Pick up on that term “coordinated” and think about the experience of the recent G20 meeting. Barely more than a decade ago, this was an international grouping in which Australia was thrilled to be included. It had the membership to reflect “new global economic and political realities” – the old guard of Europe and the United States, plus China, India, Brazil and Indonesia. “It’s a body which can provide collective solutions to global economic challenges, and it’s a body for which we want an ambitious agenda,” then prime minister Julia Gillard told Australia’s collected senior diplomats brought home to Canberra from their posts in G20 countries to thrash out a program of work.

The freedom to publicly point to the failings of Western policy carries a great advantage over the closed experience in authoritarian regimes.

And yet last week, in Brazil, the G20 leaders’ declaration was as meaningful as wet newspaper.
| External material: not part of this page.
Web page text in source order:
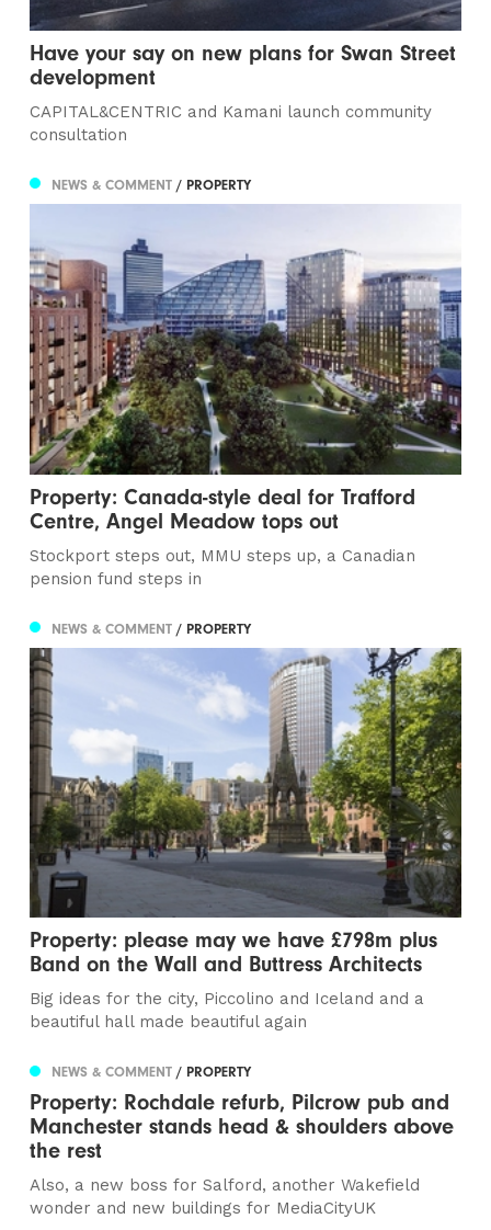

Even the language merely describing the biggest problems confronting the world was weak – let alone the prospect of doing anything about them.
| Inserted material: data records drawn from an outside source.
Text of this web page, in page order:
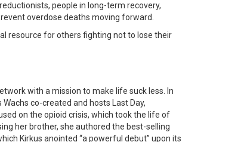
people in long-term recovery,
overdose deaths moving forward.
resource for others fighting not to lose their
with a mission to make life suck less. In
co-created and hosts Last Day,
on the opioid crisis, which took the life of
her brother, she authored the best-selling
Kirkus anointed “a powerful debut” upon its
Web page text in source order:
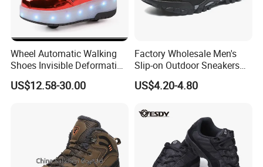
Wheel Automatic Walking
Shoes Invisible Deformation
Roller Skates Skating
Parkour Shoes Ex-23s3278
US$12.58-30.00
Factory Wholesale Men's
Slip-on Outdoor Sneakers
Breathable Mesh Non-Slip
Hiking Trekking Shoes
US$4.20-4.80

Climate change, population displacement, the highest rate of armed conflict since the Second World War, and ugly examples of national chauvinism all conspire against the hope for “coordinated action”.

But where Pavel’s remarks should provide hope is in the chance to flip the emphasis, to see the problems not as insurmountable but as reasons to spur cooperation – what he stressed as “the right to determine our own future”. Australians with longer memories might recoil at Pavel invoking collective action as “the greatest responsibility of our time”, remembering the paralysis that afflicted climate debates after Kevin Rudd labelled global warming “the great moral challenge of our generation”. But shifting mindsets appears to be the aim of Pavel’s rhetoric.

Syd
Preparations at the Sydney Town Hall to host the annual Lowy Lecture.

The impact of Russia’s invasion has certainly trodden on the rights of Ukrainians, and, as Pavel noted, also strengthened the bonds among Russia, Iran, North Korea and China. Yet it cannot be overlooked that the invasion also “reinforced unity” within NATO and the European Union. An oft-criticised unity, no doubt – but the freedom to publicly point to the failings of Western policy carries a great advantage over the closed experience in authoritarian regimes.

Pavel also pointed to the ties between NATO and the so-called “Indo-Pacific Four” countries of Australia, South Korea, Japan and New Zealand.

And he urged the audience to consider the sharp shift away from European reliance on Russian energy, a move barely imaginable only a couple of years ago.

Russia’s belligerence has also made plain the nature of Vladimir Putin’s regime, putting into relief its other efforts to undermine democratic systems with mischief and misinformation, and the growing recognition of this offers a slow antidote to the dangers exacerbated in the online era.

It would be too much to expect Pavel to solve the great problems of the age with easy answers – he offered none. But he did arrive at a simple conclusion with timeless applicability. “By working together, we can pool resources, share expertise, and tackle challenges that no single nation can effectively address on its own.”